赤井「彼女は連絡を拒否し続けるしこちらはお手上げ状態だよ」

降谷「…何かを隠しているとしか思えない。…人格が変わったように異常な行動をとり続けている。」

赤井「あくまで噂だが…当日の組織の件、彼女一人に任せるという話が公安で出ていたらしい。ジョディがたまたま聞いたらしいが…」

降谷「一人で?!無茶だ!!」

赤井「あぁ。しかしそれはどうやら彼女の意思ではないようなんだ。彼女は部下を危険の少ない場所に配備したいと言っただけだ。それがどうなってか彼女一人に任せると。…上が決めたようだが…」

降谷「そうか…。わかった。…赤井」

赤井「なんだ」

降谷「手を貸して欲しい。」

赤井「言われなくともそのつもりさ。…すまない、こちらもその件で今から会議だ。また連絡する」

そうして電話が切れた後、降谷は部下達に向き合った。

降谷「全員手を貸してくれ。
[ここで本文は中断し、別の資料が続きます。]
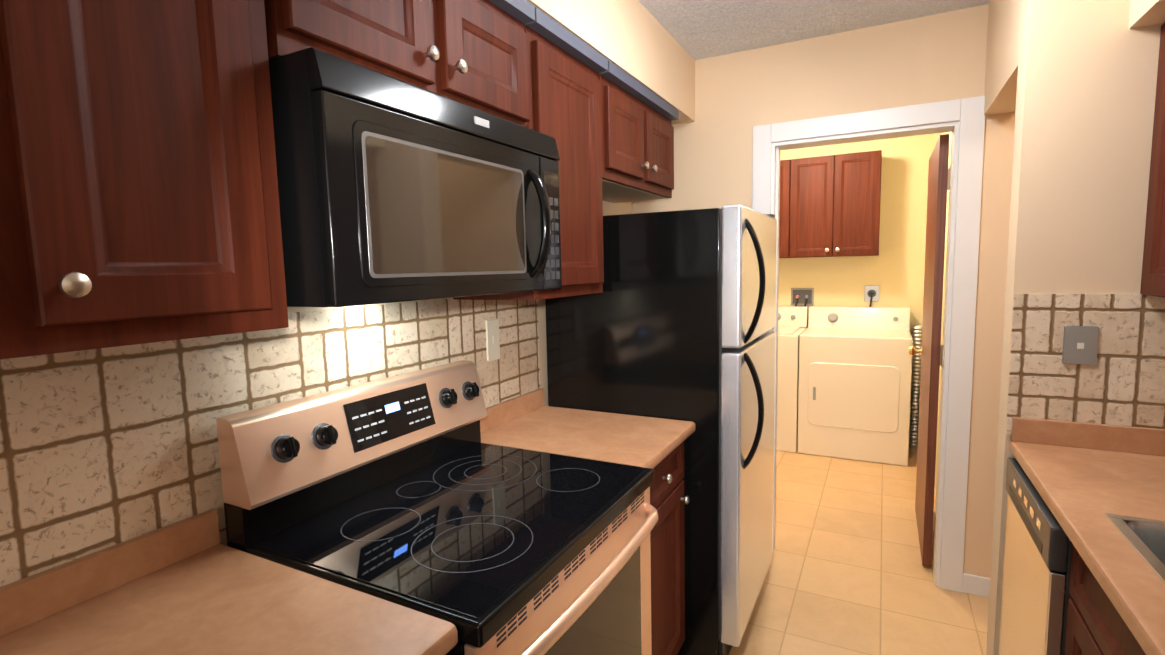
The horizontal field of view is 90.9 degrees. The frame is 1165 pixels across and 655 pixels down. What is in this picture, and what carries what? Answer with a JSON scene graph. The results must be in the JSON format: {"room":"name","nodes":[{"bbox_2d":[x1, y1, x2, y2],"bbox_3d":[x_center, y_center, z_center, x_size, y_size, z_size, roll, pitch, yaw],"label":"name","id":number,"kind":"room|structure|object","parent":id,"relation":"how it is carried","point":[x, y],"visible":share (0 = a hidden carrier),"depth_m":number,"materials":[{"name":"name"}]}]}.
{"room":"kitchen","nodes":[
{"label":"kitchen","id":0,"kind":"room"},
{"bbox_2d":[219,200,631,545],"bbox_3d":[-0.875,0.135,1.059,0.120,2.460,4.740,2,7,28],"label":"wall","id":1,"kind":"structure","parent":0,"point":[614,208],"depth_m":2.30,"materials":[{"name":"beige paint"}]},
{"bbox_2d":[0,0,288,358],"bbox_3d":[-0.785,-0.366,0.686,0.350,0.801,0.703,2,7,28],"label":"upper cabinet","id":2,"kind":"object","parent":1,"relation":"attached to","point":[139,198],"visible":1,"depth_m":0.76,"materials":[{"name":"brown wood"}]},
{"bbox_2d":[0,299,539,586],"bbox_3d":[-0.860,0.227,0.957,0.007,0.437,2.957,2,7,28],"label":"backsplash","id":3,"kind":"structure","parent":1,"relation":"attached to","point":[102,448],"depth_m":1.09,"materials":[{"name":"tile"}]},
{"bbox_2d":[485,319,499,360],"bbox_3d":[-0.308,0.043,1.984,0.008,0.142,0.070,2,7,28],"label":"switch plate","id":4,"kind":"object","parent":3,"relation":"attached to","point":[492,340],"visible":1,"depth_m":1.98,"materials":[{"name":"beige plastic"}]},
{"bbox_2d":[264,0,534,127],"bbox_3d":[-0.444,-0.667,1.320,0.350,0.349,0.754,2,7,28],"label":"upper cabinet","id":5,"kind":"object","parent":1,"relation":"attached to","point":[473,53],"visible":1,"depth_m":1.23,"materials":[{"name":"brown wood"}]},
{"bbox_2d":[269,47,561,306],"bbox_3d":[-0.389,-0.282,1.335,0.454,0.414,0.754,2,7,28],"label":"over-the-range microwave","id":6,"kind":"object","parent":5,"relation":"attached to","point":[391,189],"visible":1,"depth_m":1.06,"materials":[{"name":"black"}]},
{"bbox_2d":[453,7,607,299],"bbox_3d":[-0.155,-0.505,1.883,0.350,0.801,0.462,2,7,28],"label":"upper cabinet","id":7,"kind":"object","parent":1,"relation":"attached to","point":[566,67],"visible":0.27,"depth_m":1.81,"materials":[{"name":"brown wood"}]},
{"bbox_2d":[599,60,678,202],"bbox_3d":[0.129,-0.770,2.409,0.350,0.395,0.760,2,7,28],"label":"upper cabinet","id":8,"kind":"object","parent":1,"relation":"attached to","point":[637,134],"visible":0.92,"depth_m":2.27,"materials":[{"name":"brown wood"}]},
{"bbox_2d":[638,0,989,59],"bbox_3d":[0.761,-1.209,1.439,3.550,0.060,7.600,2,7,28],"label":"ceiling","id":9,"kind":"structure","parent":0,"point":[699,29],"depth_m":2.36,"materials":[{"name":"white paint"}]},
{"bbox_2d":[527,0,694,124],"bbox_3d":[-0.693,-0.937,0.839,0.345,0.292,4.740,2,7,28],"label":"soffit","id":10,"kind":"structure","parent":9,"relation":"attached to","point":[636,40],"depth_m":2.17,"materials":[{"name":"beige paint"}]},
{"bbox_2d":[1129,0,1164,28],"bbox_3d":[0.702,-0.785,-0.336,0.405,0.412,3.935,2,7,28],"label":"soffit","id":11,"kind":"structure","parent":9,"relation":"attached to","point":[1143,13],"depth_m":1.45,"materials":[{"name":"beige paint"}]},
{"bbox_2d":[632,4,1014,577],"bbox_3d":[1.350,-0.078,2.623,3.200,2.460,0.120,2,7,28],"label":"wall","id":12,"kind":"structure","parent":0,"point":[913,61],"depth_m":2.48,"materials":[{"name":"beige paint"}]},
{"bbox_2d":[752,96,984,592],"bbox_3d":[1.272,0.096,2.686,0.915,2.105,0.158,2,7,28],"label":"door frame","id":13,"kind":"structure","parent":12,"relation":"attached to","point":[962,121],"depth_m":2.46,"materials":[{"name":"white wood"}]},
{"bbox_2d":[909,134,951,566],"bbox_3d":[1.726,0.111,2.895,0.114,1.988,0.818,2,7,28],"label":"laundry door","id":14,"kind":"structure","parent":12,"relation":"in","point":[931,351],"depth_m":2.68,"materials":[{"name":"brown wood"}]},
{"bbox_2d":[962,573,989,596],"bbox_3d":[2.163,1.136,2.260,1.115,0.085,0.012,2,7,28],"label":"baseboard","id":15,"kind":"structure","parent":12,"relation":"attached to","point":[976,585],"depth_m":2.48,"materials":[{"name":"white wood"}]},
{"bbox_2d":[778,133,938,333],"bbox_3d":[1.957,-0.336,4.978,1.840,2.460,0.120,2,7,28],"label":"wall","id":16,"kind":"structure","parent":0,"point":[894,270],"depth_m":4.60,"materials":[{"name":"paint"}]},
{"bbox_2d":[779,159,790,257],"bbox_3d":[1.441,-0.980,4.900,0.662,0.780,0.358,2,7,28],"label":"wall cabinet","id":17,"kind":"object","parent":16,"relation":"attached to","point":[784,215],"visible":0.04,"depth_m":4.63,"materials":[{"name":"brown wood"}]},
{"bbox_2d":[791,288,813,305],"bbox_3d":[1.888,-0.221,4.934,0.185,0.236,0.040,2,7,28],"label":"box","id":18,"kind":"object","parent":16,"relation":"attached to","point":[803,296],"visible":0.94,"depth_m":4.93,"materials":[{"name":"grey plastic"}]},
{"bbox_2d":[789,150,881,257],"bbox_3d":[2.023,-0.961,4.595,0.644,0.780,0.358,2,7,28],"label":"wall cabinet","id":19,"kind":"object","parent":16,"relation":"attached to","point":[835,205],"visible":1,"depth_m":4.46,"materials":[{"name":"brown wood"}]},
{"bbox_2d":[864,285,878,306],"bbox_3d":[2.363,-0.258,4.685,0.102,0.171,0.031,2,7,28],"label":"outlet","id":20,"kind":"object","parent":16,"relation":"attached to","point":[871,293],"visible":0.98,"depth_m":4.67,"materials":[{"name":"white plastic"}]},
{"bbox_2d":[729,445,988,654],"bbox_3d":[0.817,1.297,1.700,3.550,0.060,7.600,2,7,28],"label":"floor","id":21,"kind":"structure","parent":0,"point":[848,573],"depth_m":2.65,"materials":[{"name":"tile"}]},
{"bbox_2d":[216,360,657,654],"bbox_3d":[-0.238,0.734,1.373,0.683,1.174,0.754,2,7,28],"label":"range","id":22,"kind":"object","parent":21,"relation":"on","point":[410,490],"visible":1,"depth_m":1.24,"materials":[{"name":"black"}]},
{"bbox_2d":[545,205,776,654],"bbox_3d":[0.387,0.369,2.398,0.819,1.661,0.695,2,7,28],"label":"refrigerator","id":23,"kind":"object","parent":21,"relation":"on","point":[675,320],"visible":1,"depth_m":2.03,"materials":[{"name":"black metal"}]},
{"bbox_2d":[650,441,689,654],"bbox_3d":[0.006,0.818,1.970,0.630,0.874,0.490,2,7,28],"label":"base cabinet","id":24,"kind":"object","parent":21,"relation":"on","point":[668,499],"visible":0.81,"depth_m":1.90,"materials":[{"name":"brown wood"}]},
{"bbox_2d":[480,388,694,468],"bbox_3d":[-0.003,0.327,1.918,0.634,0.109,0.490,2,7,28],"label":"countertop","id":25,"kind":"structure","parent":24,"relation":"on","point":[530,421],"depth_m":1.90,"materials":[{"name":"laminate"}]},
{"bbox_2d":[776,306,808,452],"bbox_3d":[1.478,0.383,4.816,0.703,1.085,0.685,2,7,28],"label":"washer","id":26,"kind":"object","parent":21,"relation":"on","point":[792,324],"visible":0.38,"depth_m":4.41,"materials":[{"name":"beige metal"}]},
{"bbox_2d":[797,306,912,465],"bbox_3d":[2.123,0.404,4.474,0.742,1.085,0.694,2,7,28],"label":"dryer","id":27,"kind":"object","parent":21,"relation":"on","point":[854,387],"visible":1,"depth_m":4.21,"materials":[{"name":"beige metal"}]},
{"bbox_2d":[909,325,921,445],"bbox_3d":[2.627,0.457,4.512,0.100,0.945,0.100,2,7,28],"label":"vent duct","id":28,"kind":"object","parent":21,"relation":"on","point":[916,332],"visible":0.6,"depth_m":4.48,"materials":[{"name":"silver metal"}]},
{"bbox_2d":[998,458,1071,654],"bbox_3d":[1.426,0.851,1.400,0.598,0.862,0.514,2,7,28],"label":"dishwasher","id":29,"kind":"object","parent":21,"relation":"on","point":[1035,593],"visible":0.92,"depth_m":1.43,"materials":[{"name":"grey metal"}]},
{"bbox_2d":[1065,544,1145,654],"bbox_3d":[1.125,0.918,0.767,0.577,0.874,0.880,2,7,28],"label":"base cabinet","id":30,"kind":"object","parent":21,"relation":"on","point":[1096,624],"visible":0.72,"depth_m":1.08,"materials":[{"name":"brown wood"}]},
{"bbox_2d":[1010,417,1164,654],"bbox_3d":[1.032,0.442,0.594,0.607,0.109,2.226,2,7,28],"label":"countertop","id":31,"kind":"structure","parent":30,"relation":"on","point":[1083,477],"depth_m":1.33,"materials":[{"name":"laminate"}]},
{"bbox_2d":[1104,513,1164,582],"bbox_3d":[1.101,0.526,0.748,0.440,0.180,0.826,2,7,28],"label":"sink","id":32,"kind":"object","parent":31,"relation":"in","point":[1145,538],"visible":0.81,"depth_m":1.15,"materials":[{"name":"metal"}]},
{"bbox_3d":[-0.857,1.007,0.330,0.630,0.874,1.696,2,7,28],"label":"base cabinet","id":33,"kind":"object","parent":21,"relation":"on","visible":0},
{"bbox_2d":[0,509,457,654],"bbox_3d":[-0.867,0.517,0.278,0.634,0.109,1.696,2,7,28],"label":"countertop","id":34,"kind":"structure","parent":33,"relation":"on","point":[192,585],"depth_m":0.92,"materials":[{"name":"laminate"}]},
{"bbox_2d":[935,0,1021,486],"bbox_3d":[2.114,-0.152,3.175,0.120,2.460,3.185,2,7,28],"label":"wall","id":35,"kind":"structure","parent":0,"point":[1002,51],"depth_m":2.07,"materials":[{"name":"beige paint"}]},
{"bbox_2d":[986,0,1163,654],"bbox_3d":[1.844,0.032,1.461,1.240,2.460,0.120,2,7,28],"label":"wall","id":36,"kind":"structure","parent":0,"point":[1086,95],"depth_m":1.59,"materials":[{"name":"beige paint"}]},
{"bbox_2d":[1006,294,1164,433],"bbox_3d":[1.542,0.119,1.557,0.618,0.420,0.007,2,7,28],"label":"backsplash","id":37,"kind":"structure","parent":36,"relation":"attached to","point":[1121,382],"depth_m":1.61,"materials":[{"name":"tile"}]},
{"bbox_2d":[1062,326,1098,364],"bbox_3d":[1.402,0.050,1.615,0.075,0.108,0.006,2,7,28],"label":"outlet plate","id":38,"kind":"object","parent":37,"relation":"attached to","point":[1080,344],"visible":1,"depth_m":1.61,"materials":[{"name":"silver metal"}]},
{"bbox_3d":[0.958,0.240,-0.352,0.120,2.460,3.935,2,7,28],"label":"wall","id":39,"kind":"structure","parent":0,"visible":0},
{"bbox_2d":[1140,23,1164,296],"bbox_3d":[1.551,-0.408,1.247,0.341,0.698,0.433,2,7,28],"label":"upper cabinet","id":40,"kind":"object","parent":39,"relation":"attached to","point":[1153,276],"visible":1,"depth_m":1.43,"materials":[{"name":"brown wood"}]}
]}
」

降谷の真剣な表情に部下達は賛同した。


日米首脳会談の前日のことだった。

それまでに降谷達はFBIと暗に連絡を取り合い当日に備えていた。

その日は大雨で雷もなっていた。

風見「嫌な天気ですね」

降谷「あぁ。」

そんな会話を交わした時、本部の扉が開いたかと思えばずぶ濡れの美弥妃が入ってきた。

風見「矢神さん?!」

全員が驚いて視線を彼女に向けるも彼女は俯いたまま自分のデスクに向かい荷物を取って出て行こうとした。

降谷「そのままじゃ風邪を引きますよ」

降谷がそういうも「ご心配なく。」と言うと静かに出て行ってしまった。

降谷はその後をこっそりとついて行くことにした。

彼女はふらりと廊下の椅子に座り込むと無気力といった感じに蹲っていた。

降谷はそんな彼女にタオルを頭から被せてやった。

榛名「首脳会談は明日でしょう。風邪なんてひいたら明日の動きに支障がでますよ」

「…」

降谷は何も返事を返さない彼女のとなりに腰を下ろすと優しく髪を拭いてやった。

「私に…構わないでください…」

そう言う彼女の言葉を無視して降谷は髪をふきつづけた。

すると突然すすり泣く声が聞こえてきた。

降谷はピタリと手を止めた。

降谷「矢神さん…?」

「…ぅっ…ひっく…っ」

降谷はそっとハンカチを渡すと再び髪をふきはじめた。